Proceedings of nanoGe Fall Meeting 2018 (NFM18)
Publication date: 6th July 2018
The performance of LEDs, displays and other lighting applications could be substantially increased by using narrow band green and red luminescent materials. Conventional red emitting materials reduce the device efficiency because they emit in a broad spectral region. As a result, a significant fraction of the emitted light has a wavelength longer than 630 nm. The sensitivity of the human eye drops drastically for wavelength longer than 630nm, therefore making displays and LEDs inefficient. Hence, we are in need of narrow band emitters. This can be achieved by using semiconductor nanoparticles (NPs).

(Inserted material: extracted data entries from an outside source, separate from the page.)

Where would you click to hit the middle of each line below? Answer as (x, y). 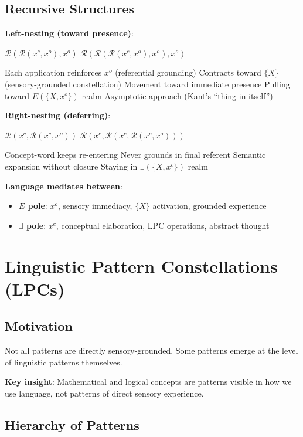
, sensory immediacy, (95, 206)
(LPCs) (35, 288)
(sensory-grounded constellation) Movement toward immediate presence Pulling (147, 84)
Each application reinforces (53, 72)
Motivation (39, 326)
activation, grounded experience (210, 206)
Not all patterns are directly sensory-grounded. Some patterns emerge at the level (151, 350)
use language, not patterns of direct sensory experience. (104, 393)
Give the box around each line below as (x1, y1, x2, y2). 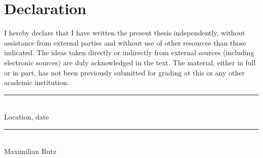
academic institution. (4, 77, 69, 88)
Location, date (4, 111, 49, 122)
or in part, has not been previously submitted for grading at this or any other (4, 67, 245, 77)
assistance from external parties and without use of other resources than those (4, 37, 246, 48)
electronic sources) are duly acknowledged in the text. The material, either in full (4, 57, 256, 67)
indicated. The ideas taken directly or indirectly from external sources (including (4, 47, 254, 58)
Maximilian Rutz (4, 146, 57, 156)
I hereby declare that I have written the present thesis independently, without (4, 27, 245, 38)
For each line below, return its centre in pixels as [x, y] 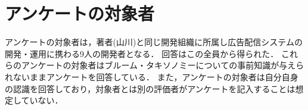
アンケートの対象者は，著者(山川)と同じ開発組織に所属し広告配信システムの [154, 42]
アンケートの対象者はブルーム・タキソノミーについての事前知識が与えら [163, 65]
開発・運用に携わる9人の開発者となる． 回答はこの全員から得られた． [142, 53]
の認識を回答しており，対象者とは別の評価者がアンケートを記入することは [150, 88]
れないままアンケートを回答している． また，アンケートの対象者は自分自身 [152, 76]
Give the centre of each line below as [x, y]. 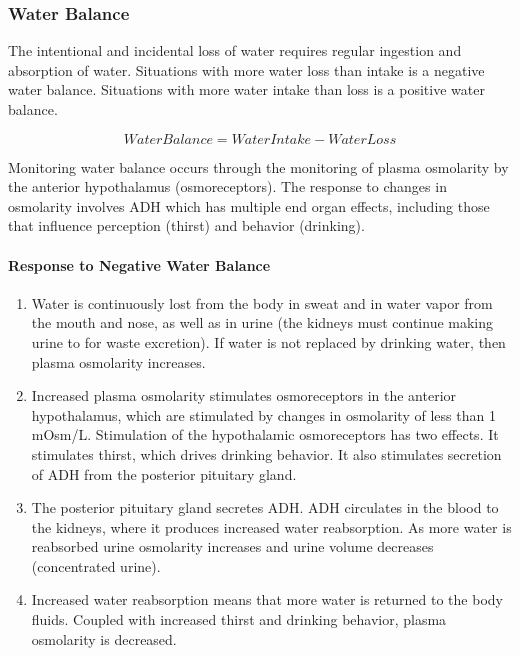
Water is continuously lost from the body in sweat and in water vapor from [262, 302]
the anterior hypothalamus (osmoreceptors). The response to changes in [227, 186]
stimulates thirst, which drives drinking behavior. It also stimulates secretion [266, 453]
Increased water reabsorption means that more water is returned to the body [267, 599]
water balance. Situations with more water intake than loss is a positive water [246, 89]
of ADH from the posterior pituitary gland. [164, 473]
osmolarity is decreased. [104, 638]
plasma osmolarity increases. [118, 361]
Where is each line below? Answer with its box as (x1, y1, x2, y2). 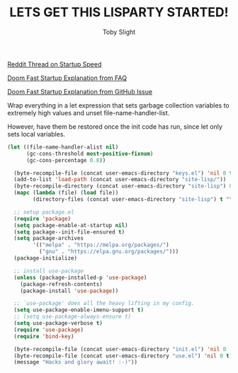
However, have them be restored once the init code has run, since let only (7, 122, 223, 131)
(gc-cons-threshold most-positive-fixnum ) (25, 150, 154, 157)
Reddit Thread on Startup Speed (7, 59, 102, 68)
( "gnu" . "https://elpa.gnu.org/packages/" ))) (38, 248, 179, 256)
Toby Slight (102, 28, 136, 36)
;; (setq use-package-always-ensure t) (13, 313, 132, 321)
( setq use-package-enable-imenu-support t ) (13, 306, 144, 314)
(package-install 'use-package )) (20, 287, 119, 294)
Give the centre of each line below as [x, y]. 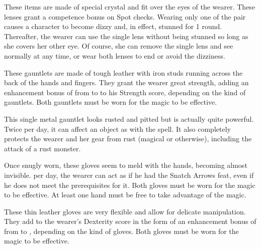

In particular CdSe nanoplatelets (2D NPs) are of great interest for future application due to their narrower spectral linewidth compared to 0D and 1D confined NPs. Unfortunately, core-shell NPLs do not exhibit the same narrow spectral linewidth [1][2]. To understand the difference in broadening between core and core-shell NPLs, the temperature dependent linewidth broadening of core and core-shell NPLs and QDs were measured and compared. The temperature dependence of the increase in linewidth was similar for all three systems, indicating that the broadening in core QDs and core-shell NPLs is increased relative to core-only NPLs due to inhomogeneous broadening. This shows that the increase in spectral linewidth of CdSe Core-shell NPLs is not due to an increase in homogenous broadening caused by differences in electron-phonon coupling as previously suggested[3]. Instead it is caused by the CdS or ZnS shell, probably related to inhomogeneities of the shell and exciton emission originating from different region in the core-shell NPLs where local electronic structure and bandgap are affected by variations in the shell thickness.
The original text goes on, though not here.